Cumulated intensity by age, one curve by education. Source:
- =SERIE("low education";'educ prior (low)'!$AT$45:$AT$79;'educ prior (low)'!$AU$45:$AU$79;1)
- =SERIE("middle education";'educ prior (med) '!$AT$45:$AT$79;'educ prior (med) '!$AU$45:$AU$79;2)
- =SERIE("high education";'educ prior (high) '!$AT$45:$AT$79;'educ prior (high) '!$AU$45:$AU$79;3)
Sheet 2nd cb
One graph, on birth intensities by age and education, second births.
Cumulated intensity by age, one curve by education. Source:
- =SERIE("low education";'educ prior (low)'!$AT$45:$AT$79;'educ prior (low)'!$AV$45:$AV$79;1)
- =SERIE("middle education";'educ prior (med) '!$AT$45:$AT$79;'educ prior (med) '!$AV$45:$AV$79;2)
- =SERIE("high education";'educ prior (high) '!$AT$45:$AT$79;'educ prior (high) '!$AV$45:$AV$79;3)
Sheet 3rd cb
One graph, on birth intensities by age and education, third births.

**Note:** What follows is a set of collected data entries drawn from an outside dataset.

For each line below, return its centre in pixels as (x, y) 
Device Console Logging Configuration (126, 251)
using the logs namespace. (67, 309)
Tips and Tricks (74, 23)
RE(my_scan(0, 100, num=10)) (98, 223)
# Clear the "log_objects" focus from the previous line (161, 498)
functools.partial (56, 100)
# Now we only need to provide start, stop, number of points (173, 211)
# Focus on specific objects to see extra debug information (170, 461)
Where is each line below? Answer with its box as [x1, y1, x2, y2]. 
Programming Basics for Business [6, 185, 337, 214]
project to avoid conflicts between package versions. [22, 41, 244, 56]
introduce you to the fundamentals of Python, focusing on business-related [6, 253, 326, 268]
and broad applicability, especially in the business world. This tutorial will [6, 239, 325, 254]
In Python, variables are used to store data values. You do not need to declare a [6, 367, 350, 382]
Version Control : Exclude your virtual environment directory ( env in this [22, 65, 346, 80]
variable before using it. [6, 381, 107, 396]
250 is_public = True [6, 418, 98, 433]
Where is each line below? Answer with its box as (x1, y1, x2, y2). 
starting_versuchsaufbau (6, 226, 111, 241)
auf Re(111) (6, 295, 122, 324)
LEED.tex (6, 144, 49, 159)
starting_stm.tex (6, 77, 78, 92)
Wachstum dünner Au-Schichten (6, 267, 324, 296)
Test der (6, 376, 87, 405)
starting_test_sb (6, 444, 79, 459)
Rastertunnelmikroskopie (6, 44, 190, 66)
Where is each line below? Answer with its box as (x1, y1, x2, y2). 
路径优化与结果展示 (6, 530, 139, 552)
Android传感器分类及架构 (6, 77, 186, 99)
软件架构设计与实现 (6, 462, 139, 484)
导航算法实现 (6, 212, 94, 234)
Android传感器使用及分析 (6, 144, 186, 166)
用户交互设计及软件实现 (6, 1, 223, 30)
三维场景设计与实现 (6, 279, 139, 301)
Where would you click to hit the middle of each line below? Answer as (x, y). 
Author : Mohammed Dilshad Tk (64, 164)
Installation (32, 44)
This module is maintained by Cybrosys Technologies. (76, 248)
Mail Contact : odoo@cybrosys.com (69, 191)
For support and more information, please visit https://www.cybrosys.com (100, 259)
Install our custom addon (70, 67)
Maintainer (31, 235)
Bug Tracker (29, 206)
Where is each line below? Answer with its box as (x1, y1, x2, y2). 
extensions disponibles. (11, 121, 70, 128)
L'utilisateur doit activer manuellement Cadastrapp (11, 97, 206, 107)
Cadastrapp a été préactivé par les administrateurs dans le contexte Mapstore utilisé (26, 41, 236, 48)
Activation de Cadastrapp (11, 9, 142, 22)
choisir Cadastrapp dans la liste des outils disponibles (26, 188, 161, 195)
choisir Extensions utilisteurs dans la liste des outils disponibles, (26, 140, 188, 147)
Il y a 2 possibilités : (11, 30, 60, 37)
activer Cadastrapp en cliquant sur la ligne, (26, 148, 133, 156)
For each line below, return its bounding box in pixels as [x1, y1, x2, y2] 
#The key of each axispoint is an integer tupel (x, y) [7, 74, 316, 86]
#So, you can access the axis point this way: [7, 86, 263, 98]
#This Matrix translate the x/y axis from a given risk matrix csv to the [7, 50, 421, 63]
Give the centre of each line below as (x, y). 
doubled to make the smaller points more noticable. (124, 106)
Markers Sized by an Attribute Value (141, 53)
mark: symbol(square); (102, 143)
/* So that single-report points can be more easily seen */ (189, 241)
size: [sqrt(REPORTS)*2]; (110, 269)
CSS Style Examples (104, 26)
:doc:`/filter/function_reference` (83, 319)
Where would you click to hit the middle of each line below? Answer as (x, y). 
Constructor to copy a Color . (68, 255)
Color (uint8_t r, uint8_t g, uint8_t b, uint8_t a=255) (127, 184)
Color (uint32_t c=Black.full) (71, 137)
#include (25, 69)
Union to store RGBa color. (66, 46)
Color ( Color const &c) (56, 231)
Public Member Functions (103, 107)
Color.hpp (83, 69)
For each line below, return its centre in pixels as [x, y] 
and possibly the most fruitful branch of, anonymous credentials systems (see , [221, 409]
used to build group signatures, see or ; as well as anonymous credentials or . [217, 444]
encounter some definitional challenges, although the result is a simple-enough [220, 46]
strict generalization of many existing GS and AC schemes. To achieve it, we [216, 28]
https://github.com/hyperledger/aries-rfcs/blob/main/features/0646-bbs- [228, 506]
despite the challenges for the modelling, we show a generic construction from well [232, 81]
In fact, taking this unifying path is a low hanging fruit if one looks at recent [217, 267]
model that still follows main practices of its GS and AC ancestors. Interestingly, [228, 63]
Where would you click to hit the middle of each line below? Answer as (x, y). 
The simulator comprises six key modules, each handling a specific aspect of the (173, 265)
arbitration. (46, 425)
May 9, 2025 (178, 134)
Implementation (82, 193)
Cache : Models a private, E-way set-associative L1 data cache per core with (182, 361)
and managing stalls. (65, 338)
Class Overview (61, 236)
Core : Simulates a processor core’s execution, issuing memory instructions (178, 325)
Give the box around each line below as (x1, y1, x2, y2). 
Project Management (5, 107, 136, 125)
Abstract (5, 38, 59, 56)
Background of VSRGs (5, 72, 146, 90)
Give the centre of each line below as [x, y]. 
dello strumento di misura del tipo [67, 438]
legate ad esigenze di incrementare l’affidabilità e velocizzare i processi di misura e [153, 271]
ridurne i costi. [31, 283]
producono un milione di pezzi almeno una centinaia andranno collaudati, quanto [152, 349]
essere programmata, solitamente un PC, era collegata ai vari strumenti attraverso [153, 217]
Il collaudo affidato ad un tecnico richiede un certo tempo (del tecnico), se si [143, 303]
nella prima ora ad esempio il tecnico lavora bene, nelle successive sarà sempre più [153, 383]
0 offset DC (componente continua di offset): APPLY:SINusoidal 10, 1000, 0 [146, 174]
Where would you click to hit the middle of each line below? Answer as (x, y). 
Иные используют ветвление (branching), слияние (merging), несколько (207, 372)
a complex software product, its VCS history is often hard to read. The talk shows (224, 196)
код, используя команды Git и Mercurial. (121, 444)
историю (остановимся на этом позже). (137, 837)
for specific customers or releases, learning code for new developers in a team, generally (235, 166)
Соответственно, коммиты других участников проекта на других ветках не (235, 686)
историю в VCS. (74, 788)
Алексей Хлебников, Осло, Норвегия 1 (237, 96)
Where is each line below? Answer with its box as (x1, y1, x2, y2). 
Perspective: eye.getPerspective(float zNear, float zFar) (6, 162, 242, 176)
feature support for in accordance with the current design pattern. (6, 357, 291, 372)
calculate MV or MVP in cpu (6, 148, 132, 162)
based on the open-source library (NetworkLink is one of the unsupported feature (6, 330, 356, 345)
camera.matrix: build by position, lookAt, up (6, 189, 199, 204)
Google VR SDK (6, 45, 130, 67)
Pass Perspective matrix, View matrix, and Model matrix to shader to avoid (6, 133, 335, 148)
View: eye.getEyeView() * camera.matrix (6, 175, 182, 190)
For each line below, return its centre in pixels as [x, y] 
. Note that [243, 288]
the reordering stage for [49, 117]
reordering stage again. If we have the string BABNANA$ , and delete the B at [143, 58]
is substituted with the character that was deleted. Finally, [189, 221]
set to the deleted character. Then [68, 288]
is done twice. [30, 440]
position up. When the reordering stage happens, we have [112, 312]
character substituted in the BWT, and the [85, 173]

Cumulated intensity by age, one curve by education. Source:
- =SERIE("low education";'educ prior (low)'!$AT$45:$AT$79;'educ prior (low)'!$AW$45:$AW$79;1)
- =SERIE("middle education";'educ prior (med) '!$AT$45:$AT$79;'educ prior (med) '!$AW$45:$AW$79;2)
- =SERIE("high education";'educ prior (high) '!$AT$45:$AT$79;'educ prior (high) '!$AW$45:$AW$79;3)
Sheet all cb
Two graphs, on birth intensities by age and education, all birth orders together
Cumulated intensity by age, one curve by education. Source in C45-L80 (copied from sheets ‘educ pior (…)’ and ‘tcb’.